## The data:
=== Section Start ===

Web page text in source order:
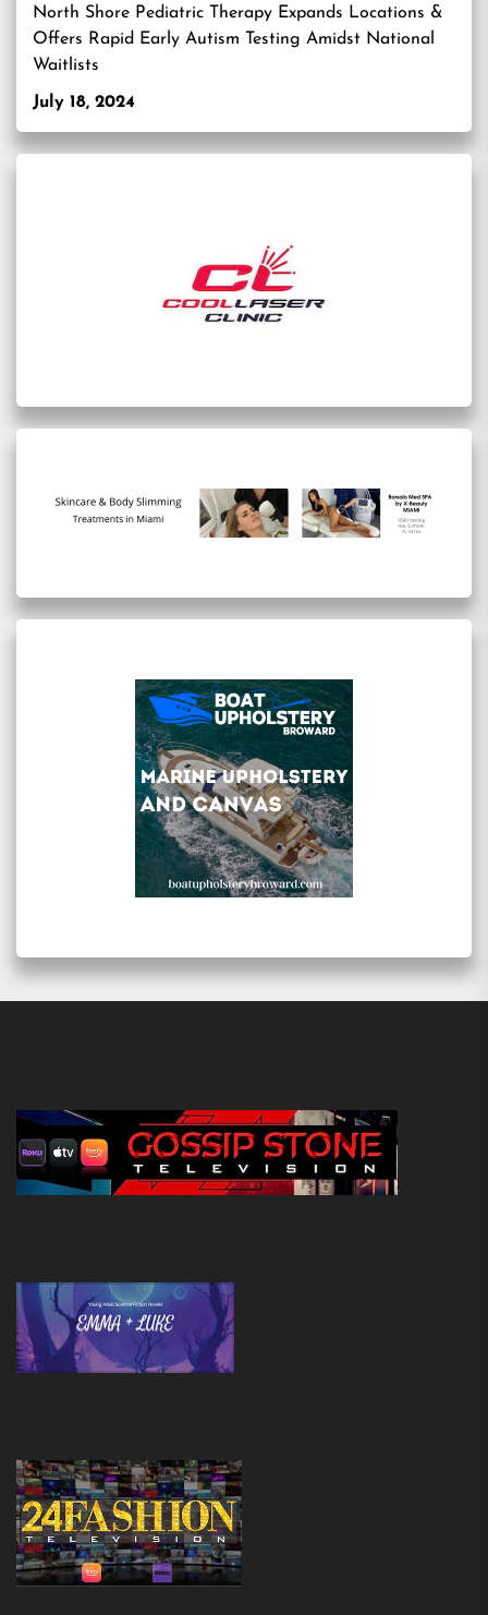
North Shore Pediatric Therapy Expands Locations &
Offers Rapid Early Autism Testing Amidst National
Waitlists
July 18, 2024
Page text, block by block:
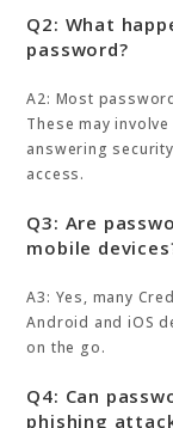
Q2: What
password?
A2: Most
These may
answering
access.
Q3: Are
mobile
A3: Yes, many
Android and iOS
on the go.
Q4: Can
phishing
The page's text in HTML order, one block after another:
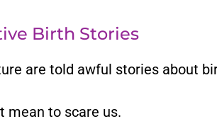
Birth Stories
are told awful stories about
t mean to scare us.
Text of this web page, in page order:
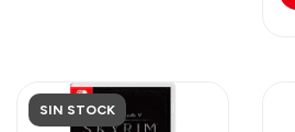
SIN STOCK
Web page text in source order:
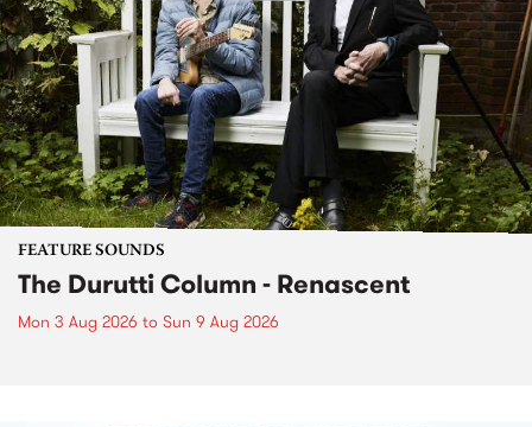
FEATURE SOUNDS
The Durutti Column - Renascent
Mon 3 Aug 2026 to Sun 9 Aug 2026
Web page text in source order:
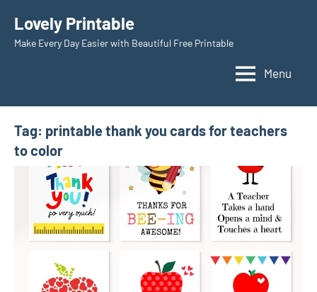
content
Lovely Printable
Make Every Day Easier with Beautiful Free Printable
Menu
Tag: printable thank you cards for teachers
to color
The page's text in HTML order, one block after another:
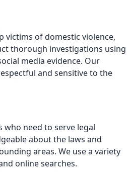
victims of domestic violence,
thorough investigations using
media evidence. Our
and sensitive to the
need to serve legal
about the laws and
areas. We use a variety
online searches.
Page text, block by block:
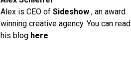
Alex is CEO of Sideshow , an award
winning creative agency. You can read
his blog here.
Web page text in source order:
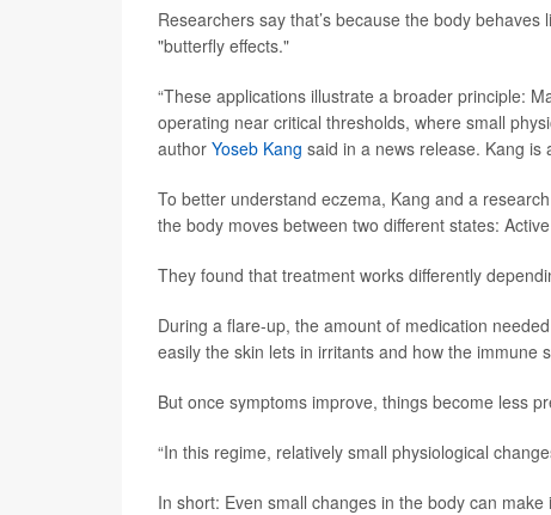
Researchers say that’s because the body
"butterfly effects."
“These applications illustrate a broader principle:
operating near critical thresholds, where small
author Yoseb Kang said in a news release. Kang is
To better understand eczema, Kang and a
the body moves between two different states:
They found that treatment works differently
During a flare-up, the amount of medication
easily the skin lets in irritants and how the immune
But once symptoms improve, things become less
“In this regime, relatively small physiological
In short: Even small changes in the body can
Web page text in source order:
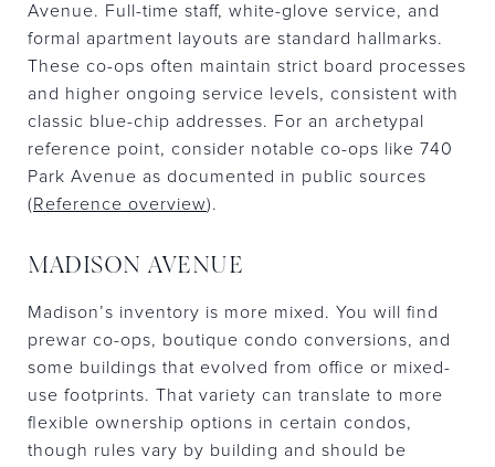
Avenue. Full-time staff, white-glove service, and
formal apartment layouts are standard hallmarks.
These co-ops often maintain strict board processes
and higher ongoing service levels, consistent with
classic blue-chip addresses. For an archetypal
reference point, consider notable co-ops like 740
Park Avenue as documented in public sources
(Reference overview).
MADISON AVENUE
Madison’s inventory is more mixed. You will find
prewar co-ops, boutique condo conversions, and
some buildings that evolved from office or mixed-
use footprints. That variety can translate to more
flexible ownership options in certain condos,
though rules vary by building and should be
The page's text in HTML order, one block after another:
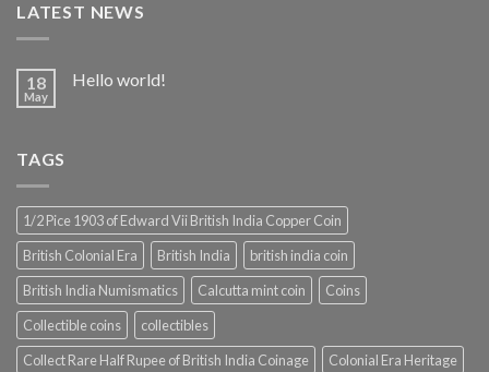
LATEST NEWS
18
May
Hello world!
TAGS
1/2 Pice 1903 of Edward Vii British India Copper Coin
British Colonial Era
British India
british india coin
British India Numismatics
Calcutta mint coin
Coins
Collectible coins
collectibles
Collect Rare Half Rupee of British India Coinage
Colonial Era Heritage
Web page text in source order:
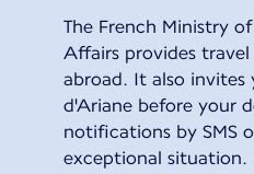
The French Ministry
Affairs provides
abroad. It also
d'Ariane before your
notifications by SMS
exceptional situation.
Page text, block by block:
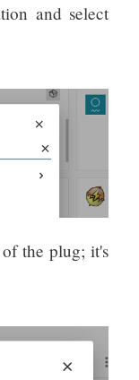
and select
the plug; it's
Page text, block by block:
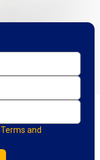
Terms and
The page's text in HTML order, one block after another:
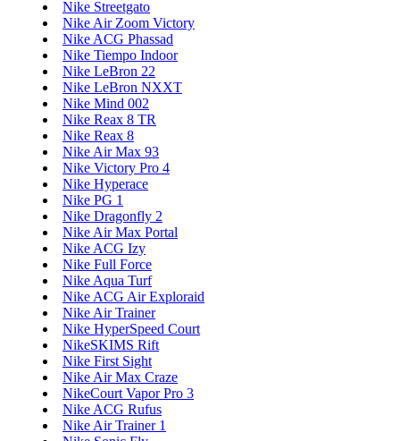
Nike Streetgato
Nike Air Zoom Victory
Nike ACG Phassad
Nike Tiempo Indoor
Nike LeBron 22
Nike LeBron NXXT
Nike Mind 002
Nike Reax 8 TR
Nike Reax 8
Nike Air Max 93
Nike Victory Pro 4
Nike Hyperace
Nike PG 1
Nike Dragonfly 2
Nike Air Max Portal
Nike ACG Izy
Nike Full Force
Nike Aqua Turf
Nike ACG Air Exploraid
Nike Air Trainer
Nike HyperSpeed Court
NikeSKIMS Rift
Nike First Sight
Nike Air Max Craze
NikeCourt Vapor Pro 3
Nike ACG Rufus
Nike Air Trainer 1
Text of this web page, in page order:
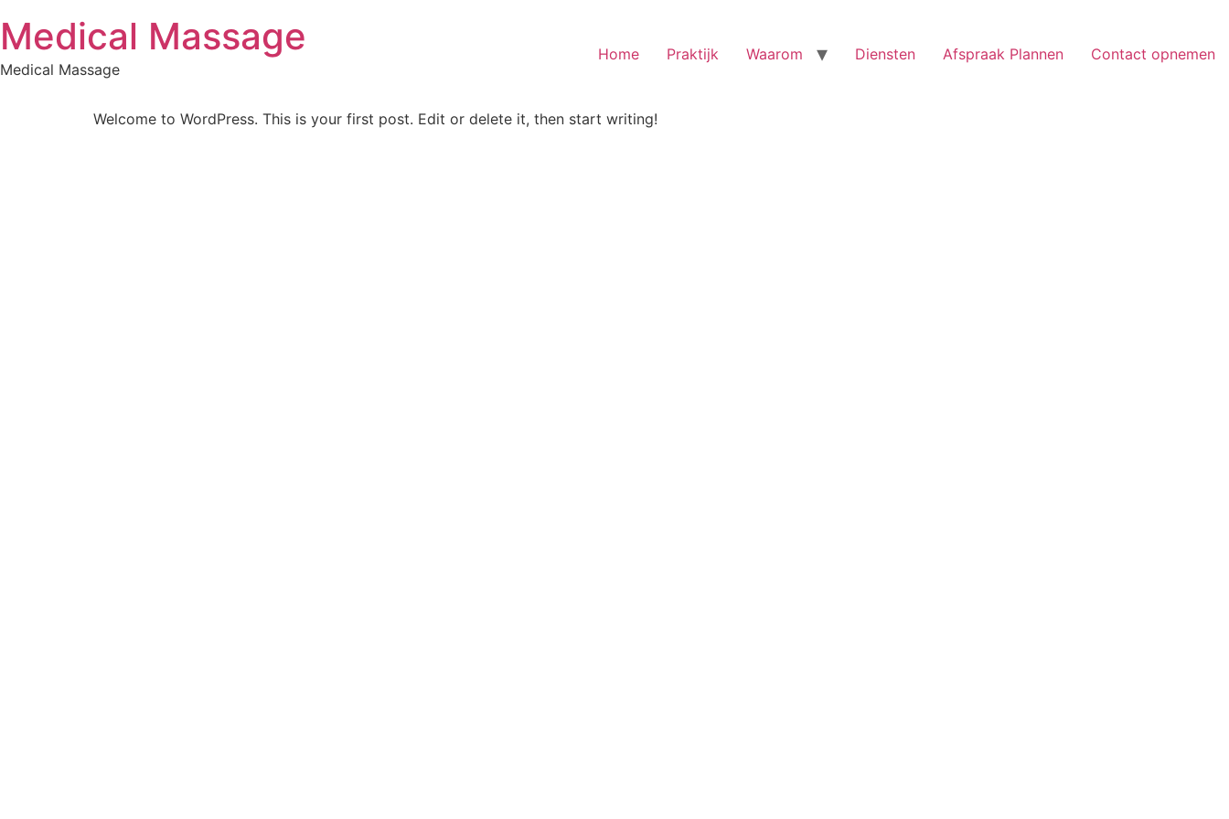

=== Section End ===

## What this task involves:
Extract the text of all the records above verbatim, excluding pictures.

## Solution to the problem:
Web page text in source order:
North Shore Pediatric Therapy Expands Locations &
Offers Rapid Early Autism Testing Amidst National
Waitlists
July 18, 2024
Page text, block by block:
Q2: What
password?
A2: Most
These may
answering
access.
Q3: Are
mobile
A3: Yes, many
Android and iOS
on the go.
Q4: Can
phishing
The page's text in HTML order, one block after another:
Birth Stories
are told awful stories about
t mean to scare us.
Text of this web page, in page order:
SIN STOCK
Web page text in source order:
FEATURE SOUNDS
The Durutti Column - Renascent
Mon 3 Aug 2026 to Sun 9 Aug 2026
Web page text in source order:
content
Lovely Printable
Make Every Day Easier with Beautiful Free Printable
Menu
Tag: printable thank you cards for teachers
to color
The page's text in HTML order, one block after another:
victims of domestic violence,
thorough investigations using
media evidence. Our
and sensitive to the
need to serve legal
about the laws and
areas. We use a variety
online searches.
Page text, block by block:
Alex is CEO of Sideshow , an award
winning creative agency. You can read
his blog here.
Web page text in source order:
Researchers say that’s because the body
"butterfly effects."
“These applications illustrate a broader principle:
operating near critical thresholds, where small
author Yoseb Kang said in a news release. Kang is
To better understand eczema, Kang and a
the body moves between two different states:
They found that treatment works differently
During a flare-up, the amount of medication
easily the skin lets in irritants and how the immune
But once symptoms improve, things become less
“In this regime, relatively small physiological
In short: Even small changes in the body can
Web page text in source order:
Avenue. Full-time staff, white-glove service, and
formal apartment layouts are standard hallmarks.
These co-ops often maintain strict board processes
and higher ongoing service levels, consistent with
classic blue-chip addresses. For an archetypal
reference point, consider notable co-ops like 740
Park Avenue as documented in public sources
(Reference overview).
MADISON AVENUE
Madison’s inventory is more mixed. You will find
prewar co-ops, boutique condo conversions, and
some buildings that evolved from office or mixed-
use footprints. That variety can translate to more
flexible ownership options in certain condos,
though rules vary by building and should be
The page's text in HTML order, one block after another:
LATEST NEWS
18
May
Hello world!
TAGS
1/2 Pice 1903 of Edward Vii British India Copper Coin
British Colonial Era
British India
british india coin
British India Numismatics
Calcutta mint coin
Coins
Collectible coins
collectibles
Collect Rare Half Rupee of British India Coinage
Colonial Era Heritage
Web page text in source order:
The French Ministry
Affairs provides
abroad. It also
d'Ariane before your
notifications by SMS
exceptional situation.
Page text, block by block:
and select
the plug; it's
Page text, block by block:
Terms and
The page's text in HTML order, one block after another:
Nike Streetgato
Nike Air Zoom Victory
Nike ACG Phassad
Nike Tiempo Indoor
Nike LeBron 22
Nike LeBron NXXT
Nike Mind 002
Nike Reax 8 TR
Nike Reax 8
Nike Air Max 93
Nike Victory Pro 4
Nike Hyperace
Nike PG 1
Nike Dragonfly 2
Nike Air Max Portal
Nike ACG Izy
Nike Full Force
Nike Aqua Turf
Nike ACG Air Exploraid
Nike Air Trainer
Nike HyperSpeed Court
NikeSKIMS Rift
Nike First Sight
Nike Air Max Craze
NikeCourt Vapor Pro 3
Nike ACG Rufus
Nike Air Trainer 1
Text of this web page, in page order:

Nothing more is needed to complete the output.